[Stored data]
⟨
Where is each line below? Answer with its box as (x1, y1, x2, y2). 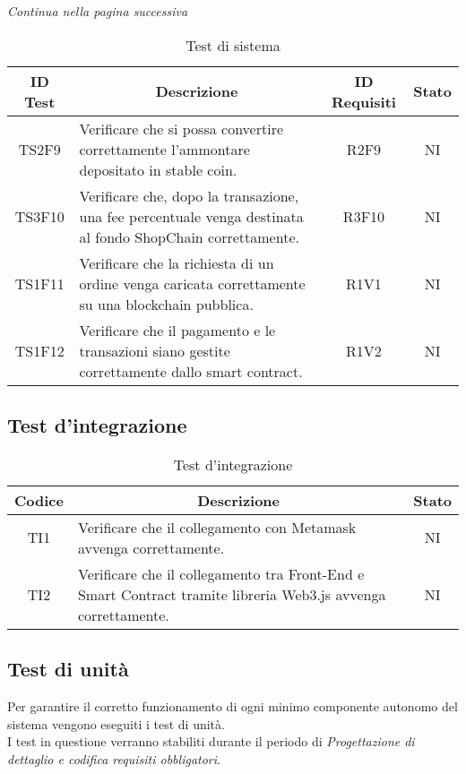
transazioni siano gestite (79, 340, 230, 361)
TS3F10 (14, 205, 65, 227)
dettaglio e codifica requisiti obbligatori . (7, 749, 220, 768)
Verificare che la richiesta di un (79, 252, 274, 273)
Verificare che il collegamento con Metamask (77, 516, 357, 537)
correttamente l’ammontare (79, 138, 250, 159)
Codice (14, 489, 64, 511)
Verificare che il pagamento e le (79, 319, 276, 340)
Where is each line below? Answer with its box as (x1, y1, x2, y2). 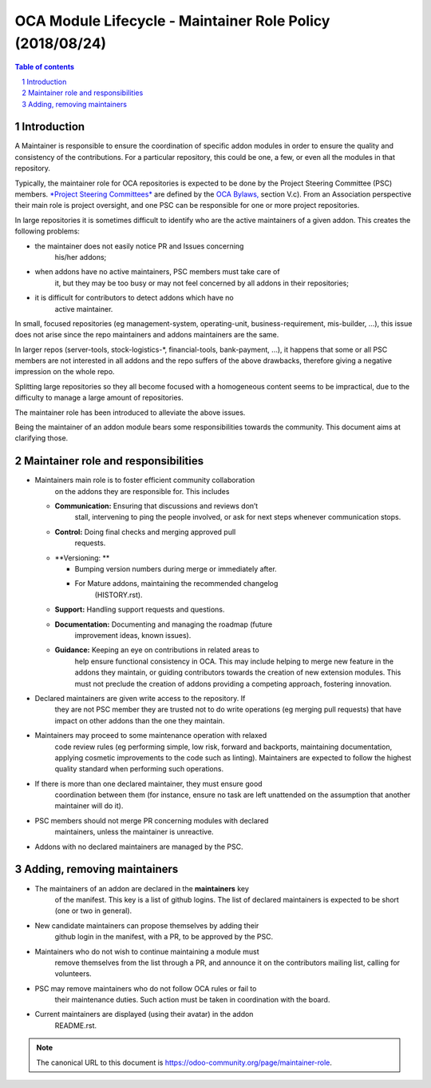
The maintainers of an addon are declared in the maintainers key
⟩
**Aim of the task**
Without including the pictures, return each record above exactly as it stands.

**Output of the exercise**
Where is each line below? Answer with its box as (x1, y1, x2, y2). 
transazioni siano gestite (79, 340, 230, 361)
TS3F10 (14, 205, 65, 227)
dettaglio e codifica requisiti obbligatori . (7, 749, 220, 768)
Verificare che la richiesta di un (79, 252, 274, 273)
Verificare che il collegamento con Metamask (77, 516, 357, 537)
correttamente l’ammontare (79, 138, 250, 159)
Codice (14, 489, 64, 511)
Verificare che il pagamento e le (79, 319, 276, 340)
Where is each line below? Answer with its box as (x1, y1, x2, y2). 
The maintainers of an addon are declared in the maintainers key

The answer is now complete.